I went to the JISC Collections Annual General Meeting today. They are the people who procure and negotiate licences for electronic content (electronic journals, search tools like Web of Science and Scopus, and e-books) for UK Higher Education, Research Councils and various bits of lower education. The formal part of the AGM was no more or less dull than these things usually are, but then they laid on an interesting quartet of speakers to talk about text mining. At first glance there may seem to be little connection between procurement and text mining, but it soon became clear that there is an important link. If text mining is to be successful then some new thinking about electronic resource licences is needed.
Liam Earney from JISC Collections briefly introduced text mining, defining it as gathering up big chunks of literature and performing computations on it to learn something new. Cliff Lynch has written that text mining opens up
entirely new ways to think about the scholarly literature (and the underlying evidence that supports scholarship) as an active, computationally enabled representation of knowledge that lives, grows and interacts with its contributors rather than as a passive archive or record.
But there are barriers to text mining – publishers (in general) do not make it easy for their material to be gathered in this way. As Cliff Lynch wrote:
As the scholarly literature moves to digital form, [how can we] move beyond a system that just replicates all of our assumptions that this literature is only read, and read only by human beings, one article at a time? What is needed to allow the application of computational technologies to extract new knowledge, correlations and hypotheses from collections of scholarly literature?
The indefatigable Peter Murray-Rust explained the problems to us very clearly. He started by outlining an appalling story in today’s Guardian about Ordnance Survey and their very restrictive approach to use of their mapping data, then retold a couple of other well-known stories about scientific publishers being overzealous in protecting their rights.

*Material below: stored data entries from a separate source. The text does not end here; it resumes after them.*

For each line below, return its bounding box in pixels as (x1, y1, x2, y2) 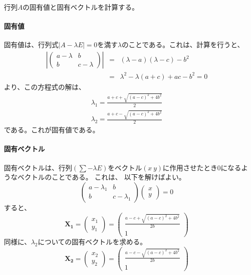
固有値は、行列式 (4, 39, 58, 50)
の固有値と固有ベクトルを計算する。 (22, 2, 139, 12)
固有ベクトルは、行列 (4, 162, 72, 172)
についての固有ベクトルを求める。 (38, 237, 147, 247)
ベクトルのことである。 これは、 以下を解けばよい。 (17, 172, 186, 182)
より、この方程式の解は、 (4, 81, 86, 92)
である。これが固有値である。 (4, 125, 99, 135)
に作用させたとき (162, 162, 217, 172)
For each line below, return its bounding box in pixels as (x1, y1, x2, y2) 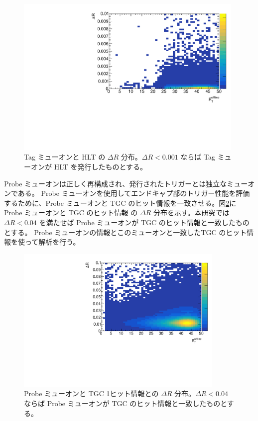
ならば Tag (180, 152, 215, 162)
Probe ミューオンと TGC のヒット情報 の (4, 207, 138, 218)
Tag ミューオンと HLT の (24, 152, 106, 162)
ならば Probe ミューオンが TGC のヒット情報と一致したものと (24, 398, 227, 409)
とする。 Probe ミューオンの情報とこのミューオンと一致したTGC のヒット (4, 227, 247, 237)
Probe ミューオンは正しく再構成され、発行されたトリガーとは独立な (4, 178, 227, 188)
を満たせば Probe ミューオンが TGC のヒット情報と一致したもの (39, 217, 250, 227)
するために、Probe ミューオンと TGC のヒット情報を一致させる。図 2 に (4, 197, 237, 208)
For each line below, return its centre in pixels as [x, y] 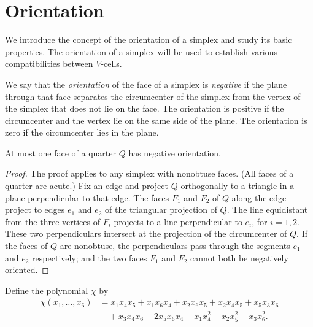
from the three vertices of [52, 221]
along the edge [259, 197]
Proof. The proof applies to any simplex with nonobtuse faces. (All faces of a [149, 173]
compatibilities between [49, 63]
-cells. [111, 63]
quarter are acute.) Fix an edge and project [87, 186]
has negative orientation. [175, 152]
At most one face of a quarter [60, 152]
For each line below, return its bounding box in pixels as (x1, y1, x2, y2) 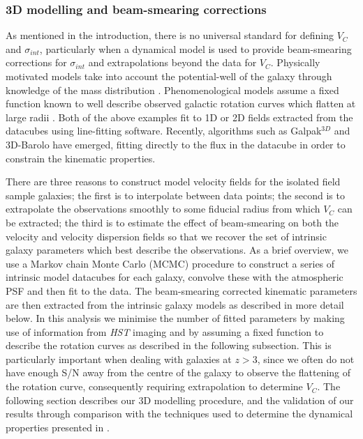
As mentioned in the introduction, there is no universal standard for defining (6, 28, 334, 43)
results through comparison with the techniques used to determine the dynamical (6, 406, 353, 421)
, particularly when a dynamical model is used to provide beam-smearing (39, 41, 352, 56)
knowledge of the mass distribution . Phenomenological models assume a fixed (6, 82, 339, 97)
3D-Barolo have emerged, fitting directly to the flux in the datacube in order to (6, 137, 346, 151)
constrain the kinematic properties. (6, 151, 156, 165)
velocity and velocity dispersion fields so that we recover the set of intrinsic (6, 229, 327, 243)
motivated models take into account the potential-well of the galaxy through (6, 69, 332, 83)

This happens despite the main scientific publishers’ organisations having agreed that data in research articles should wherever possible be made freely accessible to other scholars. In reality this is not happening and would-be text miners cannot gain access to the journal source material they need. Peter stated forcefully that ejournal licences should be amended in order to allow text mining. The team from JISC Collections were sympathetic to his request and agreed it was something that must be worked on.
Peter also mentioned two of his projects – Crystaleye , that trawls for and aggregates crystallographic data from selected journals and TheOREm – a system for creating semantic theses.

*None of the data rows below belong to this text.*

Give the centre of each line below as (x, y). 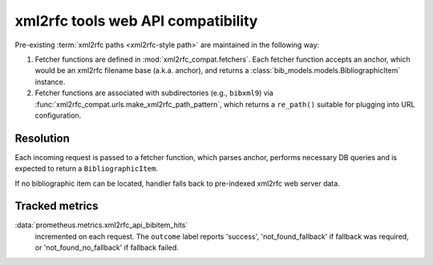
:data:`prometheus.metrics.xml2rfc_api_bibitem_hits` (101, 225)
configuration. (58, 115)
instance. (50, 82)
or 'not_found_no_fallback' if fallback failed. (107, 247)
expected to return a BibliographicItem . (87, 169)
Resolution (42, 138)
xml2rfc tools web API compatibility (136, 21)
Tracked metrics (57, 206)
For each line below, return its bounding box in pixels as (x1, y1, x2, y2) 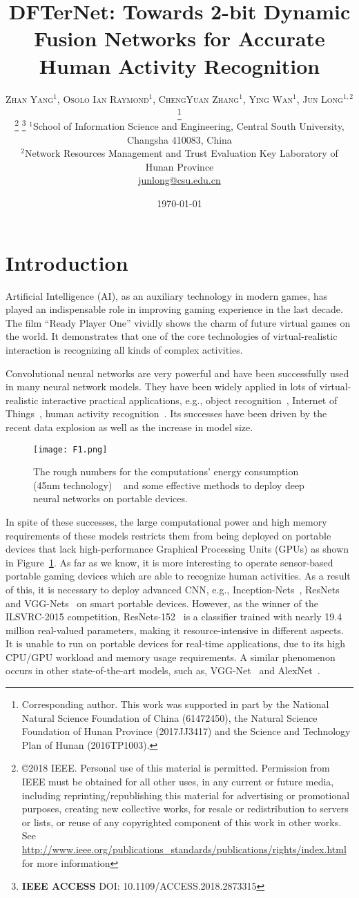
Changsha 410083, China (127, 132, 232, 146)
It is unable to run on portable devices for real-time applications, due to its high (6, 636, 346, 651)
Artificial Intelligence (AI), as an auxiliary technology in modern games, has (6, 288, 328, 303)
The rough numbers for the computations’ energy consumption (33, 464, 299, 479)
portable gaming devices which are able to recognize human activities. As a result (6, 569, 351, 583)
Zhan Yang (6, 91, 54, 106)
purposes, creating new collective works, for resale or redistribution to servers (21, 801, 349, 816)
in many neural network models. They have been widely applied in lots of (6, 379, 317, 394)
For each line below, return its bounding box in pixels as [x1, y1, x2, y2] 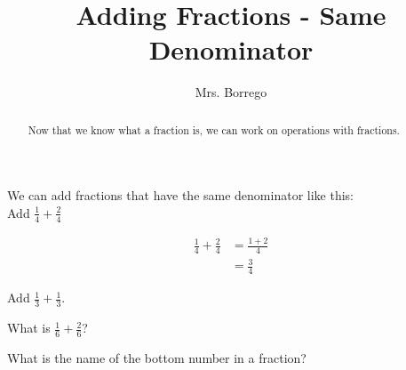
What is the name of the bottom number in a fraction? [7, 348, 306, 366]
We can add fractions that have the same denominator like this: [7, 186, 354, 205]
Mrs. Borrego [195, 83, 267, 101]
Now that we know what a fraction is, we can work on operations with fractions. [28, 122, 400, 137]
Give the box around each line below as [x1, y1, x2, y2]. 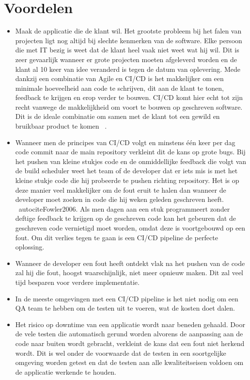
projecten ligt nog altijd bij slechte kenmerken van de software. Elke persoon [15, 35, 242, 45]
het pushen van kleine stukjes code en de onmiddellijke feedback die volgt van [15, 156, 247, 166]
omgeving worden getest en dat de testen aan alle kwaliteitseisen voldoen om [15, 357, 244, 367]
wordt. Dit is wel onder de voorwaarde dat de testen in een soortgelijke [15, 347, 226, 358]
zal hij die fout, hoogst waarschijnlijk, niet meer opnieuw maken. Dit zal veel [15, 267, 243, 278]
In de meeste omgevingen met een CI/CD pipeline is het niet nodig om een [15, 293, 238, 303]
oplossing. [15, 242, 45, 252]
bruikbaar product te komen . [15, 121, 107, 131]
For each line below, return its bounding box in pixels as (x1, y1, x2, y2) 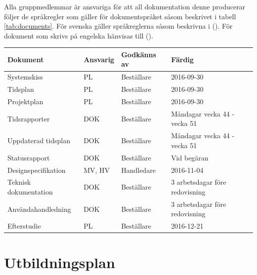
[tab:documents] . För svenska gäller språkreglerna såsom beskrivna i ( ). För (4, 21, 233, 31)
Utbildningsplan (4, 252, 115, 272)
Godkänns (121, 49, 156, 59)
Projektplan (7, 96, 43, 106)
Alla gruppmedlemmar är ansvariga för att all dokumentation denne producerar (4, 1, 246, 11)
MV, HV (84, 164, 110, 175)
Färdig (171, 54, 194, 64)
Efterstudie (7, 221, 41, 231)
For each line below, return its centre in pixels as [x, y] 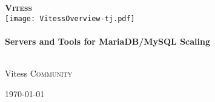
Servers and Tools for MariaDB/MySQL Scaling [107, 41]
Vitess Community [39, 73]
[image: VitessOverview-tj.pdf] [70, 18]
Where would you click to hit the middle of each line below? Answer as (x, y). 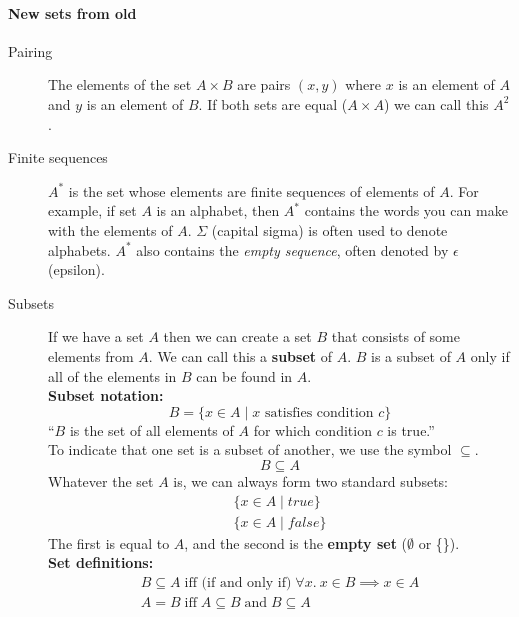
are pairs (264, 84)
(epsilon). (76, 269)
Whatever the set (101, 480)
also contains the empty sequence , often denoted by (292, 249)
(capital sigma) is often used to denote (329, 229)
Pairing (30, 50)
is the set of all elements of (151, 429)
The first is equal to (109, 542)
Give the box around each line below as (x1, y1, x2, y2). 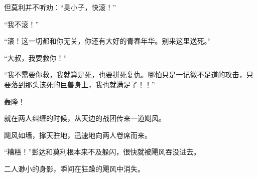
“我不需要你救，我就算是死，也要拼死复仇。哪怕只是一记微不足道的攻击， (4, 69, 246, 80)
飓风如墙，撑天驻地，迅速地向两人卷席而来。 (4, 129, 152, 140)
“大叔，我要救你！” (4, 52, 67, 63)
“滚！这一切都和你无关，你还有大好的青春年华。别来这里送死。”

Sophia Ananiadou, from the National Centre for Text Mining (NaCTeM ) gave an excellent overview of text mining, and its potential for helping to deal with information overload and information overlook (I like that term). She described a process of information retrieval, entity extraction, mining and pattern-finding, finally visualisation. NaCTeM have built a range of tools and services with strange names like TerMine, KLEIO, MEDIE and FACTA (all available from their website) and are looking forward to applying these to UK PubMedCentral.
Richard Kidd, from the Royal Society of Chemistry, described the impressive Project Prospect that has brought semantic enrichment to the RSC journals. He also referred to the Sciborg project – another Peter Murray-Rust project – that the RSC are collaborating with.
Finally Alastair Dunning, from the JISC Digitisation Prgramme, described how text mining is providing new ways to look at the results of digitisation efforts. His main example concerned English newsbooks from the mid-17th century.
All in all, this mini-conference nicely complemented the Open Knowledge Foundation workshop I blogged about earlier , highlighting the link between open knowledge and new knowledge generation.
Frank –
It is very exciting to think of where text mining and improvements in Journal interactivity are going. In an earlier post of mine I have mentioned my own preference. I hope to expand on that thought in the very near future. Thank you though for this great post – the links were excellent.
Surely text mining and data mining have been around a long time. It is the process automation that is the new development. A lot of my research involves trawling the literature for data as one of my interets is the representation of physical properties of materials in dimensionless groupings (normalised by physical constants). I spend a lot of time keyword hunting and following reference trees to the original dataset. Of course the real issue is data filtering and not data mining itself.
However, opening up the data and providing tools to identify graphical data representation (and decoding it) will be very useful.
Sophia Ananiadou said that the term “text mining” was coined in 1999. Of course you are right that manual text trawls are nothing new. The process of systematic reviews (e.g. Cochrane) usually involves a good deal of manual searching as well as literature searches.
But I think the computational approach makes text minign something a bit different, partly because you can analyse a huge amount of text that would be infeasible to do without computers. It’s the patter-finding and clustering that is the interesting part for me.